___ Available data ___

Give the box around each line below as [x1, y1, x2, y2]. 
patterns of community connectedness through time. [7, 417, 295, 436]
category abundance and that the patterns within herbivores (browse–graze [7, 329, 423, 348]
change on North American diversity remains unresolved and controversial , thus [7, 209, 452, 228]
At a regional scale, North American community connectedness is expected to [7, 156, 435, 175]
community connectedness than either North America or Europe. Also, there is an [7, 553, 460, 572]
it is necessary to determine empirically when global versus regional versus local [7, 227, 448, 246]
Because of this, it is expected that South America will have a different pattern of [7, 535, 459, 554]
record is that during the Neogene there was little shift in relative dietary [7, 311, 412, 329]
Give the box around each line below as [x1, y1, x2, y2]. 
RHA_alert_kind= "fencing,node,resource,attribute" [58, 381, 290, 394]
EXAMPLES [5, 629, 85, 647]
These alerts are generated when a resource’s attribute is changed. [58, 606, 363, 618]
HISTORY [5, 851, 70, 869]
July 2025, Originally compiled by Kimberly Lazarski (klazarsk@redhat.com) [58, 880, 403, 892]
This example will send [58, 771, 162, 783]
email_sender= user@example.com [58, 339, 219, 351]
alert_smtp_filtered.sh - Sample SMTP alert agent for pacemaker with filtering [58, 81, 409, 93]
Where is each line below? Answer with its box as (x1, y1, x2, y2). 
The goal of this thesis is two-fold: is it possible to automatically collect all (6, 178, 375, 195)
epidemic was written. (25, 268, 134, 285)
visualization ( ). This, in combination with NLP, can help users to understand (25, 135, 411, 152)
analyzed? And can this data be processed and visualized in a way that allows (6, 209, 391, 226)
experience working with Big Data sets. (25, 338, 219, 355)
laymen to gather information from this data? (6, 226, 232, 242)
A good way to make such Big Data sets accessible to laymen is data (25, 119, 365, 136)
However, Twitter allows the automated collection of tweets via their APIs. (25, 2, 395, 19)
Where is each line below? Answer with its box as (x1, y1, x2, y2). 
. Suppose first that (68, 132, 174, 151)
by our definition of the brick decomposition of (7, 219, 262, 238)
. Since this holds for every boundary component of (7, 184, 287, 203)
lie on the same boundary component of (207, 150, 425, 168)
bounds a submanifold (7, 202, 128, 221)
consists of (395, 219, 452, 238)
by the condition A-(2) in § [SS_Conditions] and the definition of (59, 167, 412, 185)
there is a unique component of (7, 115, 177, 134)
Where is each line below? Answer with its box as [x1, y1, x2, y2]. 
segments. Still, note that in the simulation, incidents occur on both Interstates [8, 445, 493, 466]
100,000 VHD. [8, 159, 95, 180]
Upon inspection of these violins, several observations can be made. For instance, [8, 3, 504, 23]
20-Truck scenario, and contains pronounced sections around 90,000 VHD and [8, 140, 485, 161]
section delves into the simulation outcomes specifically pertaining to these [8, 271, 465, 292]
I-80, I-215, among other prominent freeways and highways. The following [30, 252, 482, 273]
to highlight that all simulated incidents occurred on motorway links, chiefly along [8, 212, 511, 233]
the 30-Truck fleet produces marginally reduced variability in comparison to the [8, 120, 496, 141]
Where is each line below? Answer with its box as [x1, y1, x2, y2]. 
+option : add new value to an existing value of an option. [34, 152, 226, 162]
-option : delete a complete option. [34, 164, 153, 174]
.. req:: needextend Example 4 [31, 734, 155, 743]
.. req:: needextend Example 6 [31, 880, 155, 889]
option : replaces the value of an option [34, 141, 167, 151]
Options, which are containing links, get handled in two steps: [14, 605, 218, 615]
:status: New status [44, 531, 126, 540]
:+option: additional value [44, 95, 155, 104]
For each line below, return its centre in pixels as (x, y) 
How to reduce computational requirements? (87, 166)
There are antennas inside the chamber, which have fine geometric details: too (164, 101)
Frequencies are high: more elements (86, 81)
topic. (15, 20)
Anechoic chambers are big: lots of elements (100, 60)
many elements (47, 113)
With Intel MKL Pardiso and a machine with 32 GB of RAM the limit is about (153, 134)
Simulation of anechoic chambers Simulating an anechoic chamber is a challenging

___

● **Your goal**: Each line above needs to be repeated exactly, with nothing omitted.

● **Answer area**:
Give the box around each line below as [x1, y1, x2, y2]. 
patterns of community connectedness through time. [7, 417, 295, 436]
category abundance and that the patterns within herbivores (browse–graze [7, 329, 423, 348]
change on North American diversity remains unresolved and controversial , thus [7, 209, 452, 228]
At a regional scale, North American community connectedness is expected to [7, 156, 435, 175]
community connectedness than either North America or Europe. Also, there is an [7, 553, 460, 572]
it is necessary to determine empirically when global versus regional versus local [7, 227, 448, 246]
Because of this, it is expected that South America will have a different pattern of [7, 535, 459, 554]
record is that during the Neogene there was little shift in relative dietary [7, 311, 412, 329]
Give the box around each line below as [x1, y1, x2, y2]. 
RHA_alert_kind= "fencing,node,resource,attribute" [58, 381, 290, 394]
EXAMPLES [5, 629, 85, 647]
These alerts are generated when a resource’s attribute is changed. [58, 606, 363, 618]
HISTORY [5, 851, 70, 869]
July 2025, Originally compiled by Kimberly Lazarski (klazarsk@redhat.com) [58, 880, 403, 892]
This example will send [58, 771, 162, 783]
email_sender= user@example.com [58, 339, 219, 351]
alert_smtp_filtered.sh - Sample SMTP alert agent for pacemaker with filtering [58, 81, 409, 93]
Where is each line below? Answer with its box as (x1, y1, x2, y2). 
The goal of this thesis is two-fold: is it possible to automatically collect all (6, 178, 375, 195)
epidemic was written. (25, 268, 134, 285)
visualization ( ). This, in combination with NLP, can help users to understand (25, 135, 411, 152)
analyzed? And can this data be processed and visualized in a way that allows (6, 209, 391, 226)
experience working with Big Data sets. (25, 338, 219, 355)
laymen to gather information from this data? (6, 226, 232, 242)
A good way to make such Big Data sets accessible to laymen is data (25, 119, 365, 136)
However, Twitter allows the automated collection of tweets via their APIs. (25, 2, 395, 19)
Where is each line below? Answer with its box as (x1, y1, x2, y2). 
. Suppose first that (68, 132, 174, 151)
by our definition of the brick decomposition of (7, 219, 262, 238)
. Since this holds for every boundary component of (7, 184, 287, 203)
lie on the same boundary component of (207, 150, 425, 168)
bounds a submanifold (7, 202, 128, 221)
consists of (395, 219, 452, 238)
by the condition A-(2) in § [SS_Conditions] and the definition of (59, 167, 412, 185)
there is a unique component of (7, 115, 177, 134)
Where is each line below? Answer with its box as [x1, y1, x2, y2]. 
segments. Still, note that in the simulation, incidents occur on both Interstates [8, 445, 493, 466]
100,000 VHD. [8, 159, 95, 180]
Upon inspection of these violins, several observations can be made. For instance, [8, 3, 504, 23]
20-Truck scenario, and contains pronounced sections around 90,000 VHD and [8, 140, 485, 161]
section delves into the simulation outcomes specifically pertaining to these [8, 271, 465, 292]
I-80, I-215, among other prominent freeways and highways. The following [30, 252, 482, 273]
to highlight that all simulated incidents occurred on motorway links, chiefly along [8, 212, 511, 233]
the 30-Truck fleet produces marginally reduced variability in comparison to the [8, 120, 496, 141]
Where is each line below? Answer with its box as [x1, y1, x2, y2]. 
+option : add new value to an existing value of an option. [34, 152, 226, 162]
-option : delete a complete option. [34, 164, 153, 174]
.. req:: needextend Example 4 [31, 734, 155, 743]
.. req:: needextend Example 6 [31, 880, 155, 889]
option : replaces the value of an option [34, 141, 167, 151]
Options, which are containing links, get handled in two steps: [14, 605, 218, 615]
:status: New status [44, 531, 126, 540]
:+option: additional value [44, 95, 155, 104]
For each line below, return its centre in pixels as (x, y) 
How to reduce computational requirements? (87, 166)
There are antennas inside the chamber, which have fine geometric details: too (164, 101)
Frequencies are high: more elements (86, 81)
topic. (15, 20)
Anechoic chambers are big: lots of elements (100, 60)
many elements (47, 113)
With Intel MKL Pardiso and a machine with 32 GB of RAM the limit is about (153, 134)
Simulation of anechoic chambers Simulating an anechoic chamber is a challenging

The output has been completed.